旋即,她看向自己的貼身丫鬟,憨憨笑道:“翠姐姐,你去把我的私房錢拿來好不好?我看看能不能將它裝滿。不夠的話,翠姐姐你明天可要給我把風哦,我去爹爹那裡借一點來,嘿嘿!”
“還有,還有,咱們白天做的那些乾糧會不會不夠啊?聽三藏大師說,他有一個胃口很大的徒弟呢!”
“那奴婢明天就再做些,小姐你就好好歇息吧,累壞了身子。”
話音落下,翠兒剛想去拿小姐的私房錢,卻突然聽門窗傳來一聲異響,好像有什麽東西從外面爬了過去。
她走上前,想要打開窗戶查看,卻被膽怯的少女的叫住了:“翠姐姐不要過去,萬一···萬一是鬼,打開窗戶會把它放進來的。”
“小姐別怕,哪裡來的鬼,應該是隻老鼠爬過去了,奴婢這就把他趕走。”
翠兒輕笑著繼續向前,她太了解自家小姐了,如果不讓她徹底安心,往後幾天但凡有什麽風吹草動都會把她嚇的不敢自己睡覺。
緊閉的窗戶被緩緩拉開,呼嘯的冷風瞬間侵入了溫暖的房間,吹的燭火搖擺不定。
“小姐你看什麽也沒有,連老鼠都已經跑啦!”
翠兒的話音未落,一道人影從黑夜中突然躥出,一把摁住她的腦袋狠狠砸在了地上。
頓時,殷紅的鮮血流淌在地,少女呢喃著似乎想要說什麽,最終卻沒能說出口,便沒了生氣。
“翠姐姐···翠姐姐···你怎麽了,快站起來···”
少女望著與自己從小一塊長大的婢女呆呆的呢喃,仿佛不敢相信眼前發生的一切。
馬天工隨手一揮關閉搖擺的窗戶,望向呆呆呢喃的少女,明知故問道:“你叫景芊?”
面對陌生男子的詢問,景芊突然崩潰大哭道:“你為什麽要殺翠姐姐,我們又不認識你,為什麽要殺翠姐姐!”
“那自然是因為你!”
馬天工一步上前,閃至少女身前,厲聲道:“記住,你現在不叫景芊,叫林芸芸,是我師妹!”

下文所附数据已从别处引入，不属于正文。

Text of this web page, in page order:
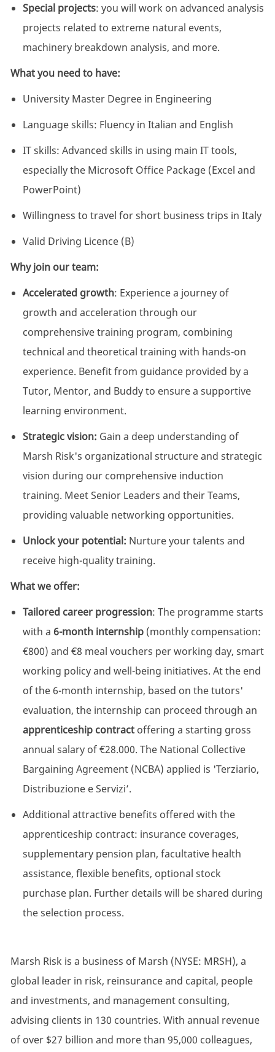
Special projects: you will work on advanced analysis
projects related to extreme natural events,
machinery breakdown analysis, and more.
What you need to have:
University Master Degree in Engineering
Language skills: Fluency in Italian and English
IT skills: Advanced skills in using main IT tools,
especially the Microsoft Office Package (Excel and
PowerPoint)
Willingness to travel for short business trips in Italy
Valid Driving Licence (B)
Why join our team:
Accelerated growth: Experience a journey of
growth and acceleration through our
comprehensive training program, combining
technical and theoretical training with hands-on
experience. Benefit from guidance provided by a
Tutor, Mentor, and Buddy to ensure a supportive
learning environment.
Strategic vision: Gain a deep understanding of
Marsh Risk's organizational structure and strategic
vision during our comprehensive induction
training. Meet Senior Leaders and their Teams,
providing valuable networking opportunities.
Unlock your potential: Nurture your talents and
receive high-quality training.
What we offer:
Tailored career progression: The programme starts
with a 6-month internship(monthly compensation:
€800) and €8 meal vouchers per working day, smart
working policy and well-being initiatives. At the end
of the 6-month internship, based on the tutors'
evaluation, the internship can proceed through an
apprenticeship contractoffering a starting gross
annual salary of €28.000. The National Collective
Bargaining Agreement (NCBA) applied is 'Terziario,
Distribuzione e Servizi’.
Additional attractive benefits offered with the
apprenticeship contract: insurance coverages,
supplementary pension plan, facultative health
assistance, flexible benefits, optional stock
purchase plan. Further details will be shared during
the selection process.
Marsh Risk is a business of Marsh (NYSE: MRSH), a
global leader in risk, reinsurance and capital, people
and investments, and management consulting,
advising clients in 130 countries. With annual revenue
of over $27 billion and more than 95,000 colleagues,
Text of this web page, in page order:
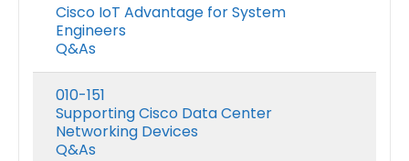
Cisco IoT Advantage for System
Engineers
Q&As
010-151
Supporting Cisco Data Center
Networking Devices
Q&As
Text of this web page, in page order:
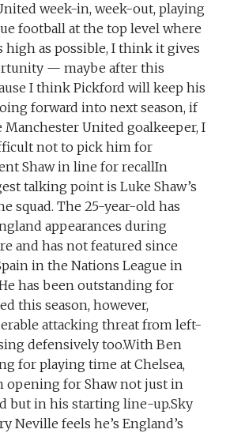
week-in, week-out, playing
football at the top level where
high as possible, I think it gives
— maybe after this
I think Pickford will keep his
forward into next season, if
Manchester United goalkeeper, I
not to pick him for
Shaw in line for recallIn
talking point is Luke Shaw’s
squad. The 25-year-old has
appearances during
and has not featured since
in the Nations League in
has been outstanding for
this season, however,
attacking threat from left-
defensively too.With Ben
for playing time at Chelsea,
opening for Shaw not just in
but in his starting line-up.Sky
Neville feels he’s England’s
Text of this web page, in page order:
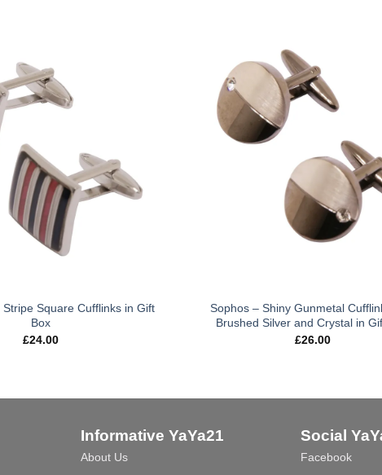
Square Cufflinks in Gift
Box
£24.00
Sophos – Shiny Gunmetal
Brushed Silver and Crystal in
£26.00
Informative YaYa21
About Us
Social
Facebook

少女明顯有些畏懼,卻依舊倔強的搖了搖頭,大哭道:“我才不是什麽林芸芸,也不是你師妹,你走開!”
馬天工一把掐住少女嬌嫩的臉蛋,惡狠狠的道:“我說你是你就是!敢不聽話,死的可不止這個丫鬟了!”
“你斷然可以試試能不能叫人來救你,如果你覺得凡人能打得過我的話!”
“不想讓你爹娘也死在你面前,就乖乖聽話!”
景芊拚盡全力的想要將面前的奇怪男子推開,卻如同蚍蜉撼大樹,根本無濟於事:“你放開我,我不是,你放開我!”
少女的話音好像徹底激怒了他, 馬天工神色猙獰的道:“我說你是林芸芸!你就是林芸芸!你喜歡的人是我,是我!不是那個只知道耍酷把你們都害死的混小子!”
旋即,他像是徹底陷入曾經的回憶無法自拔,把神色驚恐的少女撲倒在床上,粗暴的撕扯著她身上的衣服:
“告訴我,為什麽不選我!那混小子哪點比我強了,他怎麽可能有比我強的地方!”
“艸,臭婊子敢咬我!”
馬天工一巴掌狠狠落在了少女嬌嫩的臉龐,景芊迷迷糊糊險些昏厥了過去,徹底失去了掙扎的力氣。
“臭婊子,別以為我不知道你什麽貨色,人盡可夫的東西!那混小子不就救了你一命嗎?真是不知羞恥,當晚就往他身上爬,你以為我不知道,那晚其實我就沒睡!”
“哈哈哈···你是不是到死都很疑惑,為什麽行蹤如此隱秘還會被山谷裡的妖族發現,因為是我告的秘啊!”
“你不知道,當我看到你被咬斷脖子的時候,我感覺我的心都要隨著你碎掉了!可當我親手剁下那混小子腦袋的時候,從來就沒有這麽暢快過!”
“哈哈哈!”
“艸,你個人盡可夫的臭婊子敢用這種眼神看我,看老子不玩死你!”
少女厚實的衣物被撕扯成了碎片,雪白的肌膚暴露在外,只剩下單薄的肚兜還遮蓋著最後的尊嚴。
“老子這就要了你,讓知道知道誰更厲害!”
下一刻,馬天工癲狂的臉上突然浮現出痛苦之色,緩緩低頭,看見了插入腰間的短刀。